What is being asked: Keep only the lines that hold the string "with", filtering out the rest of the entries below.

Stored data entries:
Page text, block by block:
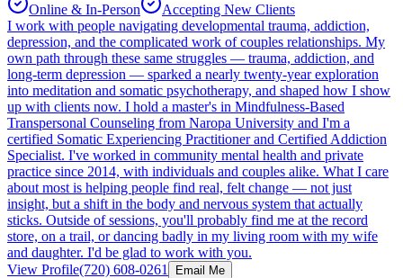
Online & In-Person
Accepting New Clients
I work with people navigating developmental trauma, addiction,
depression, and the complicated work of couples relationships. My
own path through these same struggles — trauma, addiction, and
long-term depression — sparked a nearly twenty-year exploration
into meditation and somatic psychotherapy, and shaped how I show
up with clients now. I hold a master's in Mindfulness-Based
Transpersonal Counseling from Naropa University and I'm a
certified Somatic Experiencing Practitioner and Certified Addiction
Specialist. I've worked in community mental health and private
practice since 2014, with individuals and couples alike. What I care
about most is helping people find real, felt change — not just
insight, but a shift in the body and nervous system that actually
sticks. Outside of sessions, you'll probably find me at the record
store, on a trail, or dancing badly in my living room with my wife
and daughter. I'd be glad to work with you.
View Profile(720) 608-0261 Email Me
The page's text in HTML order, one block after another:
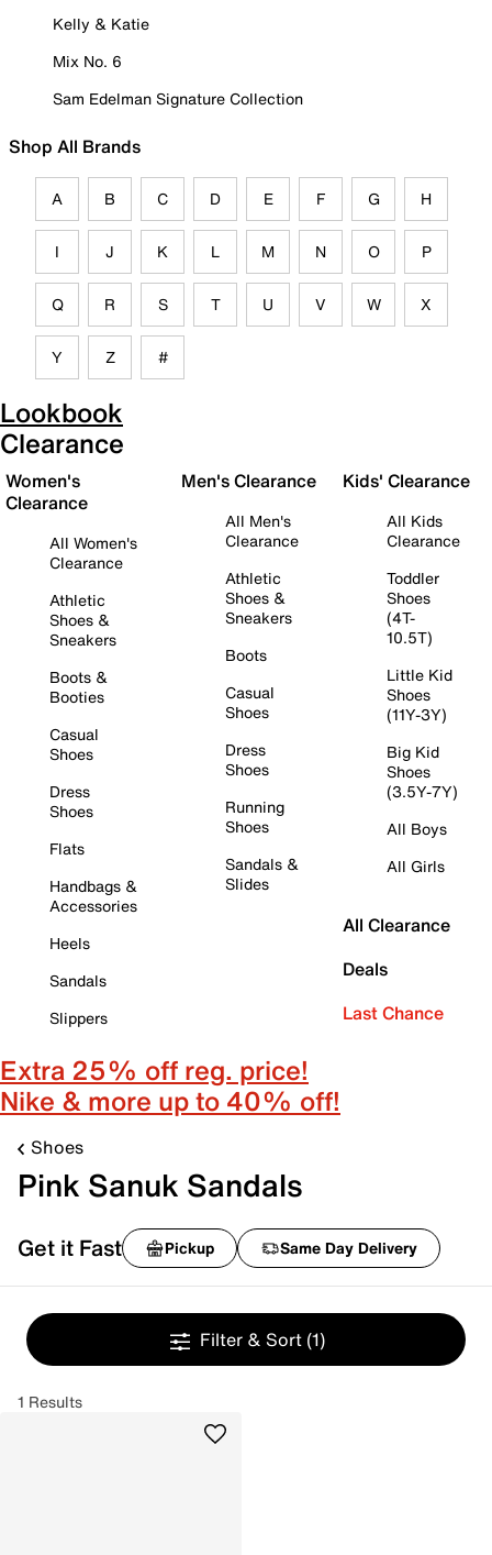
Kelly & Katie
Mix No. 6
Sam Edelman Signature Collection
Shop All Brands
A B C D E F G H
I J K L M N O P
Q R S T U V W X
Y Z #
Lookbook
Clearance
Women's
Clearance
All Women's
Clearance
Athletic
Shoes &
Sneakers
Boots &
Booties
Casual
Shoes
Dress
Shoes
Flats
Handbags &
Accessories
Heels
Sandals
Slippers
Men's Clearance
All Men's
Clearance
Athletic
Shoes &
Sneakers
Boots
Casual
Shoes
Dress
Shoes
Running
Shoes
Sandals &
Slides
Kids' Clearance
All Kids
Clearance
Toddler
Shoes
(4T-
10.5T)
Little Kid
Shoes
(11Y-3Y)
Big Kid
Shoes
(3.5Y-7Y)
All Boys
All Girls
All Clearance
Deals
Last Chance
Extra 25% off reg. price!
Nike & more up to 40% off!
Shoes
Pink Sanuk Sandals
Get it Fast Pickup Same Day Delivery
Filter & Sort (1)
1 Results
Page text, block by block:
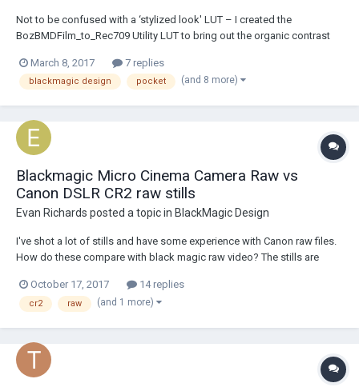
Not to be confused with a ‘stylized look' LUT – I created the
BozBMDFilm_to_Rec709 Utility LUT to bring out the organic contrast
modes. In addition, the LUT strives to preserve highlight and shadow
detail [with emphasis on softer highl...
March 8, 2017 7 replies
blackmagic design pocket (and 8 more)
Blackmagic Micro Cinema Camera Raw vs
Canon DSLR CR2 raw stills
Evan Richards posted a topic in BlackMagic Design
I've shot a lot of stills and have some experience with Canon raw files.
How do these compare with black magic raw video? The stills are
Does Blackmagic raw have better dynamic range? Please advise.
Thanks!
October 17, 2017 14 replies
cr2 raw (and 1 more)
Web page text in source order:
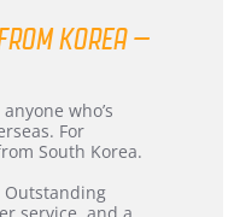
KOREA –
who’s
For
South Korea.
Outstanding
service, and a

Output below:
I work with people navigating developmental trauma, addiction,
up with clients now. I hold a master's in Mindfulness-Based
practice since 2014, with individuals and couples alike. What I care
store, on a trail, or dancing badly in my living room with my wife
and daughter. I'd be glad to work with you.
Not to be confused with a ‘stylized look' LUT – I created the
detail [with emphasis on softer highl...
I've shot a lot of stills and have some experience with Canon raw files.
How do these compare with black magic raw video? The stills are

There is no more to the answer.